── RECORDS SHOWN ──
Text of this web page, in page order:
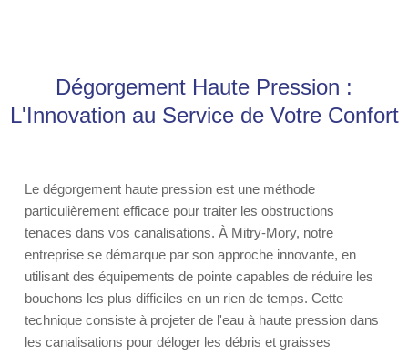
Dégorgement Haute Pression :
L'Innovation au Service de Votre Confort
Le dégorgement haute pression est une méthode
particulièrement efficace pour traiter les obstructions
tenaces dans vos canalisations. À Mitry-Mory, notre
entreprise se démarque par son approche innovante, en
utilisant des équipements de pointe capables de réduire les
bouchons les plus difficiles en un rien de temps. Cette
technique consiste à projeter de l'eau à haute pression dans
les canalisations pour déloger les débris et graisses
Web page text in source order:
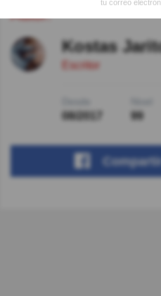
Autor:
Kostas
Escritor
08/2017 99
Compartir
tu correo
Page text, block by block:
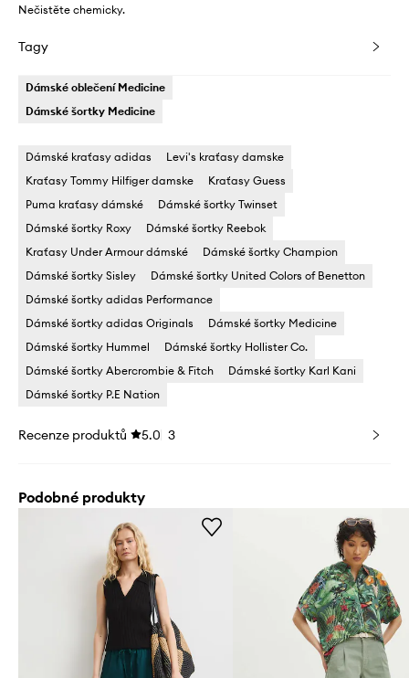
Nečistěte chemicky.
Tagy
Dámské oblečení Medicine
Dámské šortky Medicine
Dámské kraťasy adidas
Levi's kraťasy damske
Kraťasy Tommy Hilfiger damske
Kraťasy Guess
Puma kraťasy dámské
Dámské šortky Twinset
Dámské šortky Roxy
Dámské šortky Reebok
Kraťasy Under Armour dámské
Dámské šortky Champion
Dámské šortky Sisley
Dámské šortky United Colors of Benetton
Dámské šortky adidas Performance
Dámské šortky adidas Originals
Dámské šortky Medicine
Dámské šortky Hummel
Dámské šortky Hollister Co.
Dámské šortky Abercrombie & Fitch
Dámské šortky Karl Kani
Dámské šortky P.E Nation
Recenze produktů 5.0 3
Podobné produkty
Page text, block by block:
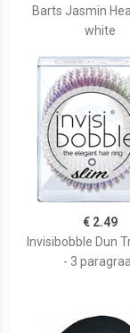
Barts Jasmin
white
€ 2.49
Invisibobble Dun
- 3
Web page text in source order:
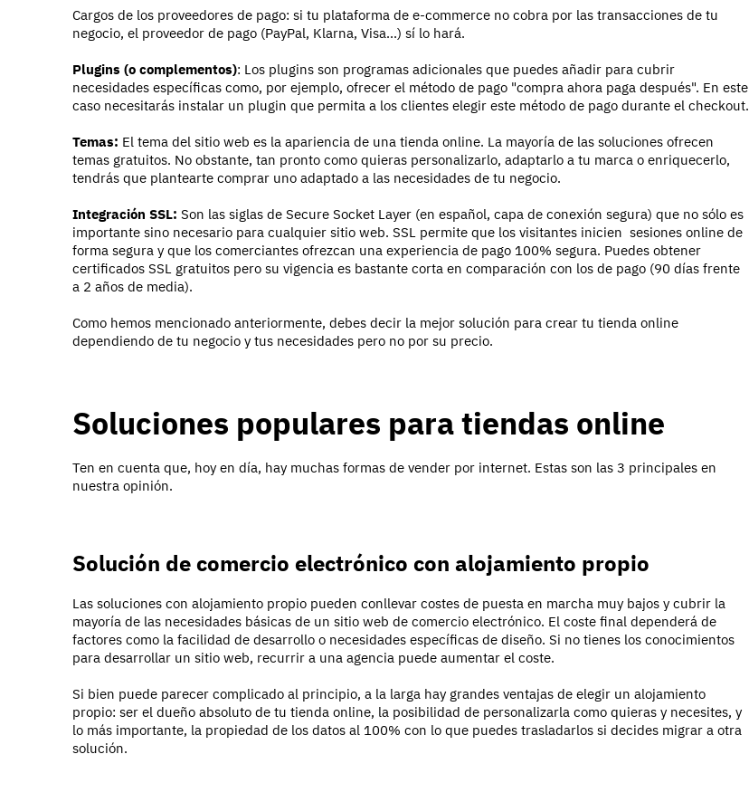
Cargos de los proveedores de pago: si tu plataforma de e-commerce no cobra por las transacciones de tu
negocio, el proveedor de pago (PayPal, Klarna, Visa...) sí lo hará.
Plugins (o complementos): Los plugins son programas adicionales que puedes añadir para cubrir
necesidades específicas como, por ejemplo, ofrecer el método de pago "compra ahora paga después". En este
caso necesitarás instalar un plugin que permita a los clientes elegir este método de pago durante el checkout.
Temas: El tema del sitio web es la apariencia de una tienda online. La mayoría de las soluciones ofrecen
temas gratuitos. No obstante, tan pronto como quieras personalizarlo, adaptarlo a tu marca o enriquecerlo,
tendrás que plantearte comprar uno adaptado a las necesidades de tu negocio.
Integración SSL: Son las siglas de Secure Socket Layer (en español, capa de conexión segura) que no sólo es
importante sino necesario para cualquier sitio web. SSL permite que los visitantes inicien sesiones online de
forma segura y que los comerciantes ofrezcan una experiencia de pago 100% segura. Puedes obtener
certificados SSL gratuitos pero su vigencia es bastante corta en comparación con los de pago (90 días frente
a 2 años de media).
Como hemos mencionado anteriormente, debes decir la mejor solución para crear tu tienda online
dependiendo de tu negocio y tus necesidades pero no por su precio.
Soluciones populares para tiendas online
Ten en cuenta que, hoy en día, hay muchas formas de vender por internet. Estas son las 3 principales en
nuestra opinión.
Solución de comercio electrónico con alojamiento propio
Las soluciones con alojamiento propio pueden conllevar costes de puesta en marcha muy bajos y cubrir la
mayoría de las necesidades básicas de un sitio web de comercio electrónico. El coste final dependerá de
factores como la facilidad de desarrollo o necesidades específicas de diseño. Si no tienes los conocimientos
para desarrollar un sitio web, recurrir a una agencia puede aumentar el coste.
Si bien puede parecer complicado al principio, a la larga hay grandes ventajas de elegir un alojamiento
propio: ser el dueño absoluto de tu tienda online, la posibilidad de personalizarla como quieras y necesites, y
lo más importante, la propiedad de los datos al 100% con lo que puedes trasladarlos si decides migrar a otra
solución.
───
── RECORDS SHOWN ──
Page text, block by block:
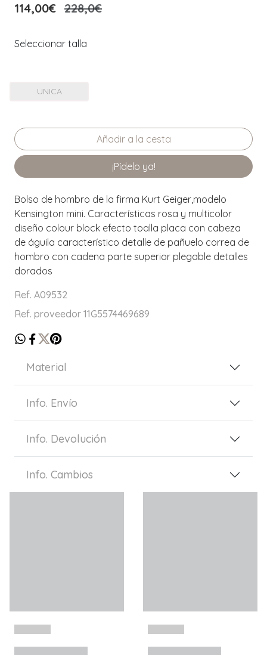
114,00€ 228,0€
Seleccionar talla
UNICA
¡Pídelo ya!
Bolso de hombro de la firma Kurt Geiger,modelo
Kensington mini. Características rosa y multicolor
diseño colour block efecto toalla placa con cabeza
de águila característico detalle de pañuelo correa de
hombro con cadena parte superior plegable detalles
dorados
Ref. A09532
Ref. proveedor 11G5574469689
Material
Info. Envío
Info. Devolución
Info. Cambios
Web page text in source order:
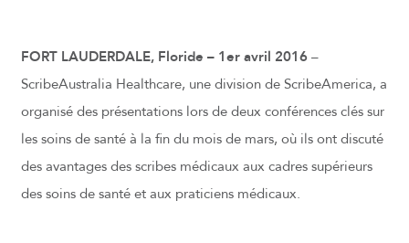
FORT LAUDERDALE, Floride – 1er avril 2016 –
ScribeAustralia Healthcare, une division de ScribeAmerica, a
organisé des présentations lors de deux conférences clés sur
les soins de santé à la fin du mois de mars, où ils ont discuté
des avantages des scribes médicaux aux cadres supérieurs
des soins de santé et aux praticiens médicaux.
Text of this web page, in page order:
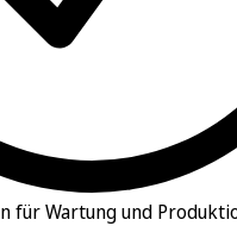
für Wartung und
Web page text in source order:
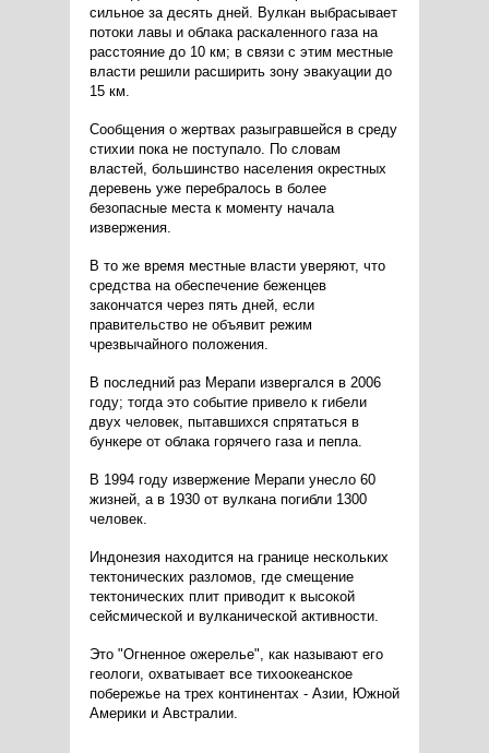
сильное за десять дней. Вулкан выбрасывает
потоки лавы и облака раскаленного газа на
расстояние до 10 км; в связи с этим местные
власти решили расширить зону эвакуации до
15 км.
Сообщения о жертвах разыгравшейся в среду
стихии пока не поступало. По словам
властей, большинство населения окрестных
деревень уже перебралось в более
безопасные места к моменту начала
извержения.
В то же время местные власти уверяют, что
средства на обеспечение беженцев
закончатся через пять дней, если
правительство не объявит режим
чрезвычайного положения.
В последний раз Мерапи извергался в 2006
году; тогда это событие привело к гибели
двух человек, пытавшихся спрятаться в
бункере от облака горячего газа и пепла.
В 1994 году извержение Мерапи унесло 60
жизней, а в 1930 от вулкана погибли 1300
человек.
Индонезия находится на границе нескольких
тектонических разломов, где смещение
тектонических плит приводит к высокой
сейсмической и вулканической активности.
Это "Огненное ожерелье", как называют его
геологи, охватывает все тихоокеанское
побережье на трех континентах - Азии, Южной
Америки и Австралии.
───
── RECORDS SHOWN ──
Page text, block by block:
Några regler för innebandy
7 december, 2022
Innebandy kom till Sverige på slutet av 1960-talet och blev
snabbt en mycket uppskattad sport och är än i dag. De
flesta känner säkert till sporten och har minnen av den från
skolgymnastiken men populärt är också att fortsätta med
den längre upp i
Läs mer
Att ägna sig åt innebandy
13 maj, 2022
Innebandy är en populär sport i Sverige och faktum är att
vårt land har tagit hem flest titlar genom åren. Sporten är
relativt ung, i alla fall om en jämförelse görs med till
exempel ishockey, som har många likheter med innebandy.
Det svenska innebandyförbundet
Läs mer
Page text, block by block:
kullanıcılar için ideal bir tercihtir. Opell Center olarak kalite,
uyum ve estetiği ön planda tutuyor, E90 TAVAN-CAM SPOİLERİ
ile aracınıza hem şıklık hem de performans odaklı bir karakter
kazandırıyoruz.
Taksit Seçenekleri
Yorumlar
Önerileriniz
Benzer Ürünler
───
All that belongs in the answer is the run of lines above from the line containing "den längre upp i" through the line containing "exempel ishockey, som", exactly as written.

ANSWER FOR THE TASK -
den längre upp i
Läs mer
Att ägna sig åt innebandy
13 maj, 2022
Innebandy är en populär sport i Sverige och faktum är att
vårt land har tagit hem flest titlar genom åren. Sporten är
relativt ung, i alla fall om en jämförelse görs med till
exempel ishockey, som har många likheter med innebandy.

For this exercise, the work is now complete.